Mas isso de modo algum é um defeito. Esse aspecto aparentemente "facilitador" só pode ser criticado por quem não percebe que os ensaios trazem muita clareza (sem ser infiéis à complexidade de obras e autores, mas tampouco sendo chatos para o leitor mediano). Susan não rebaixava essa função de explicadora de fenômenos culturais. Fazia sim um trabalho de divulgação que não é jamais aviltante ou rasamente pedagógico.

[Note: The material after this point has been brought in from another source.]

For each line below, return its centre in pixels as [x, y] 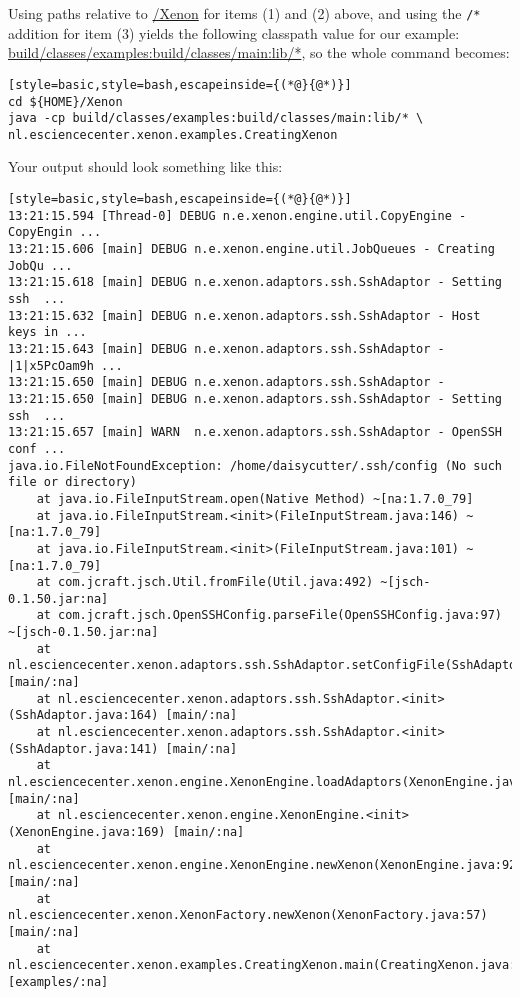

O que ela escreve sobre Antonin Artaud em "Abordando Artaud", por exemplo, é verdadeiramente exemplar, sem trocadilho, e especialmente para quem queira encontrar o que a arte de vanguarda — no caso, a teatral — vem tentando fazer,  há muito tempo, com todas as suas "loucuras" (a definição fácil e imediata de quem não ama outra coisa que não entretenimento). É de fato divulgação, mas de uma espécie muito superior:

"Na visão deflagrada pela sensibilidade romântica, o que é produzido pelo artista (ou pelo filósofo) contém, como estrutura interna reguladora, uma descrição dos trabalhos da subjetividade. A obra deriva suas credenciais do seu lugar numa determinada experiência vivida; assume uma totalidade pessoal inexaurível, da qual a "obra" é um subproduto, derivado e inadequadamente expressivo daquela totalidade. A arte torna-se uma afirmação da autoconsciência — uma autoconsciência que pressupõe uma desarmonia entre a pessoa do artista e a comunidade. De fato, o esforço do artista é medido pelo tamanho de sua ruptura com a voz coletiva (da "razão"). O artista é uma consciência tentando ser. "Eu sou aquele que, para ser, deve fustigar o que me é inato", escreve Artaud — o mais didático e mais intransigente herói da auto-exacerbação na literatura moderna.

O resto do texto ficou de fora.